- The poster for UFC 182: Jones vs. Cormier
- Promotion: Ultimate Fighting Championship
- Date: January 3, 2015
- Venue: MGM Grand Garden Arena
- City: Las Vegas, Nevada
- Attendance: 11,575
- Total gate: $3,700,000

Event chronology
| UFC Fight Night: Machida vs. Dollaway | UFC 182: Jones vs. Cormier | UFC Fight Night: McGregor vs. Siver |

= UFC 182 =

UFC mixed martial arts event in 2015

UFC 182: Jones vs. Cormier was a mixed martial arts event held on January 3, 2015, at the MGM Grand Garden Arena in Las Vegas, Nevada.

==Background==
The event was headlined by a Light Heavyweight Championship bout between the champion at that time, Jon Jones, and top contender Daniel Cormier.

Jones was initially scheduled to face Alexander Gustafsson in a rematch on September 27, 2014 at UFC 178. However, Gustafsson pulled out of the bout due to a knee injury and was replaced by Daniel Cormier. Subsequently, on August 12, Jones pulled out of the bout against Cormier citing a leg injury, which in turn led to the rescheduling of the pairing to this event.

A matchup for the Women's Bantamweight Championship between the champion at the time Ronda Rousey and top contender Cat Zingano was briefly attached to this event. However, it was announced in late October that the pairing was delayed and would take place eight weeks later at UFC 184.

Danny Castillo was expected to face Rustam Khabilov, but visa issues forced Khabilov out of the fight. He was replaced by Paul Felder, who was originally scheduled to fight at UFC Fight Night: McGregor vs. Siver.

Alexis Dufresne missed weight on her first attempt at the weigh ins, weighing in at 138 pounds. She was given additional time to make the bantamweight limit, but made no attempt to cut further. Instead, she was fined 20 percent of her purse, which went to Marion Reneau.

UFC 182 is the third longest UFC event behind UFC 136 and UFC Fight Night: Werdum vs. Tybura with a total in-cage fight time of 154 minutes and 56 seconds.

On January 6, it was announced that Jones failed a drug test prior to the event. He tested positive for benzoylecgonine, the primary metabolite of cocaine. As benzoylecgonine is not banned out of competition by the World Anti-Doping Agency, the NSAC could not halt Jones from fighting at UFC 182. He was randomly tested on December 4 and the results came back on December 23, the NSAC Executive Director Bob Bennett said. Jones immediately entered rehab, though it was later revealed by his mother that he only spent one night in rehab.
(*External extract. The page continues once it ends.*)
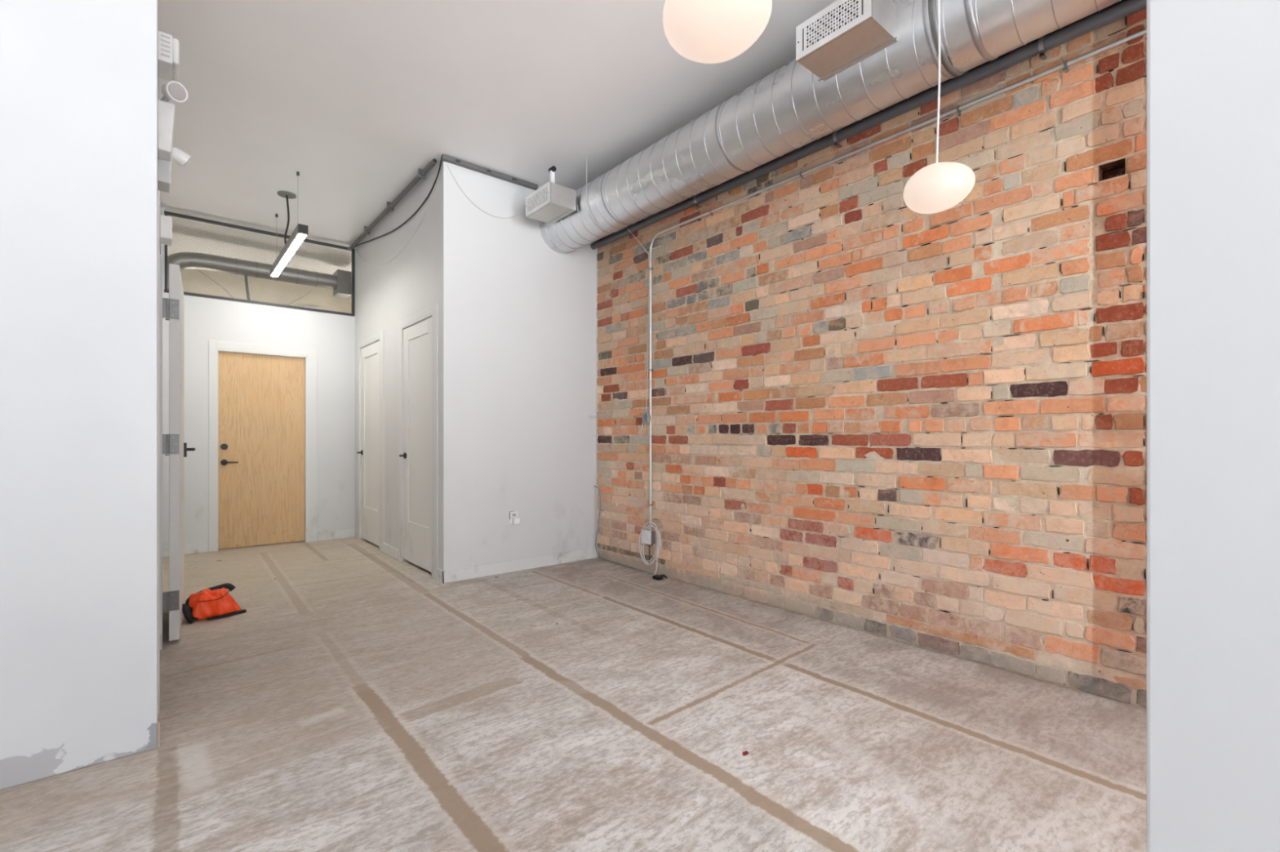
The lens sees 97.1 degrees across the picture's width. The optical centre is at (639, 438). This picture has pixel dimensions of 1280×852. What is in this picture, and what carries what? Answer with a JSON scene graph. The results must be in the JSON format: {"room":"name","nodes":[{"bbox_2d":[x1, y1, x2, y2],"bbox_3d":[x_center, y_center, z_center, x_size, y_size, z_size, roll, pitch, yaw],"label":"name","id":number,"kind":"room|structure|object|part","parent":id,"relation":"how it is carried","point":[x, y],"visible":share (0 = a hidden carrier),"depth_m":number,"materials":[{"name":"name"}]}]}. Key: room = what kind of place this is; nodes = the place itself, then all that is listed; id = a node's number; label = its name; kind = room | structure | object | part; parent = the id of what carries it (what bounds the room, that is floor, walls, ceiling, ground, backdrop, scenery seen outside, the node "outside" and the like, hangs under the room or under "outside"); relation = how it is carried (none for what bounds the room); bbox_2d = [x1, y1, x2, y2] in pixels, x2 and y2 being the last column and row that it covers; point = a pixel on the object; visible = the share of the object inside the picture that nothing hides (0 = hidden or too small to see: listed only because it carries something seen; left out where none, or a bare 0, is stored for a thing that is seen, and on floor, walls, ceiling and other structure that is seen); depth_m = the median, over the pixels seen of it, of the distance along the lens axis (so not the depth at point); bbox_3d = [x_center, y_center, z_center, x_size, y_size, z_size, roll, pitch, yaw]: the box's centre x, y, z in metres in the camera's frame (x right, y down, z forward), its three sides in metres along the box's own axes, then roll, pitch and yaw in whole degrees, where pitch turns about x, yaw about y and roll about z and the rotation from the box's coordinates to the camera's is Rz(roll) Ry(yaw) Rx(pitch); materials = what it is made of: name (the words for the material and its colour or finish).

On February 10, it was announced that Héctor Lombard failed a fight night drug test, testing positive for the anabolic steroid desoxymethyltestosterone. The failed drug test was responsible for the cancellation of his bout against Rory MacDonald at UFC 186. On March 23, Lombard was suspended for one year, fined and had his win over Josh Burkman overturned to a no contest by the NSAC. He was fined his original $53,000 win bonus, plus one-third of the rest of his purse, which included $53,000 in show money. In addition, Lombard also must pass a drug test prior to getting relicensed by the NSAC.

==Bonus awards==
The following fighters were awarded $50,000 bonuses:

- Fight of the Night: Jon Jones vs. Daniel Cormier
- Performance of the Night: Paul Felder and Shawn Jordan

==Reported payout==
The following is the reported payout to the fighters as reported to the Nevada State Athletic Commission. It does not include sponsor money and also does not include the UFC's traditional "fight night" bonuses.
- Jon Jones: $500,000 (no win bonus) def. Daniel Cormier: $90,000
- Donald Cerrone: $140,000 (includes $70,000 win bonus) def. Myles Jury: $16,000
- Brad Tavares: $50,000 (includes $25,000 win bonus) def. Nate Marquardt: $49,000
- Kyoji Horiguchi: $40,000 (includes $20,000 win bonus) def. Louis Gaudinot: $10,000
- Hector Lombard: $106,000 (includes $53,000 win bonus) def. Josh Burkman: $45,000
- Paul Felder: $20,000 (includes $10,000 win bonus) def. Danny Castillo: $36,000
- Cody Garbrandt: $16,000 (includes $8,000 win bonus) def. Marcus Brimage: $12,000
- Shawn Jordan: $44,000 (includes $22,000 win bonus) def. Jared Cannonier: $8,000
- Evan Dunham: $54,000 (includes $27,000 win bonus) def. Rodrigo Damm: $12,000
- Omari Akhmedov: $20,000 (includes $10,000 win bonus) def. Mats Nilsson: $8,000
- Marion Reneau: $17,600 (includes $8,000 win bonus) def. Alexis Dufresne: $6,400 ^

^ Alexis Dufresne was fined 20 percent of her purse for failing to make the required weight for her fight with Marion Reneau. That money was issued to Reneau, an NSAC official confirmed.